Strawberry spacing gets the boot

How can anyone think simultaneously of strawberries - oh, that sweet, succulent collapse between tongue and teeth! - and geometry?

That word parches my memory as incisive propositions in regimented classrooms, as chalk diagrams, and as mute protest. How could I envisage a future use for the square of the hypotenuse? And why was I forced to memorize stuff like furlongs, rods, roods, chains, perches, and poles?

Now that I have a vegetable plot, geometry is once again rearing its head. But today I know its literal meaning: "measuring the earth." And I don't feel the same distaste.

It's still tricky, though. I haven't made things easy for myself, admittedly, by setting out diagonal paths and triangular beds (I do have reasons for this other than cussedness). But now I don't know how to plant them. Parallel rows do not seem to work.

Take my strawberries, for example. Most of my gardening books insist strawberries should be planted at least 15 inches apart (some say 18) with 2-1/2 or even 3-1/2 feet between the rows. But if I were to adhere to such measurements, my strawberry triangle would take no more than about six plants.

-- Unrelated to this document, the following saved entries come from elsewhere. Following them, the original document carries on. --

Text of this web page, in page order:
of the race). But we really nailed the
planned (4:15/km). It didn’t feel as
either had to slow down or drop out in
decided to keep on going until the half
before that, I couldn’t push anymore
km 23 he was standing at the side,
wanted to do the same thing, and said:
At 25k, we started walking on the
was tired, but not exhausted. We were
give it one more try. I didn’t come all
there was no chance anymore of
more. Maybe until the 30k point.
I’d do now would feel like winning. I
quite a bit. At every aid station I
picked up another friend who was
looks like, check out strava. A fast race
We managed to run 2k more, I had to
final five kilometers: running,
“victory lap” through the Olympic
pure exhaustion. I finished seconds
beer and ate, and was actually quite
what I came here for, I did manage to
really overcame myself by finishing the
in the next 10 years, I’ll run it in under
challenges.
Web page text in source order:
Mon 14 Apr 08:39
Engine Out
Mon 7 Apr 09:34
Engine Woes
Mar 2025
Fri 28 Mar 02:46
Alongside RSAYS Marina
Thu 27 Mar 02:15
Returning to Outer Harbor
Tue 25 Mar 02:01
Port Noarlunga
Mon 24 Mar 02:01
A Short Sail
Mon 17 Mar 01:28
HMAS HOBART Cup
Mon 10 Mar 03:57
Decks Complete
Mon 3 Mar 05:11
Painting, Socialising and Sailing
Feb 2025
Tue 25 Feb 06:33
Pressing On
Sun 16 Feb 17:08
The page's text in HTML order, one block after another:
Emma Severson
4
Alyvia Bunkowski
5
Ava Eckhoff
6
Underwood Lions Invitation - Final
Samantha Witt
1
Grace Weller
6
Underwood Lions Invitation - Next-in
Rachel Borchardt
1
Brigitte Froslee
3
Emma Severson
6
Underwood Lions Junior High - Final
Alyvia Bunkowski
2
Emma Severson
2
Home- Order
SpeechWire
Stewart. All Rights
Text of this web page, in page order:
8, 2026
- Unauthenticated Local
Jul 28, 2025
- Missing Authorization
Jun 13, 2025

It is hard to find an expert who is relaxed about strawberry spacing. One book does, however, suggest four rows with 15 inches between the plants on all sides. And this, appealingly, would produce "an old-fashioned strawberry bed," the author points out.

What about the plot gardeners? My neighbor Red, though no proponent of books, unhesitatingly reiterates 18 inches between plants. "Best to give 'em space."

Jimmy Hughes's answer was: "I don't bother with them anymore. They turn too easily into a weed-patch."

Neil reckoned his, last year, were one foot apart. This sounds more like it, I thought. But when he added that he wasn't sure he'd grow strawberries again this year, I became a bit suspicious of his spacing advice. Strawberries are perennials. Had he thrown his away, or what?

John and Cathy Macleod's strawberries grow in a well-tended square. You can't tell how far apart they were originally placed. They have grown close together over the years into a tatty but close-knit mat.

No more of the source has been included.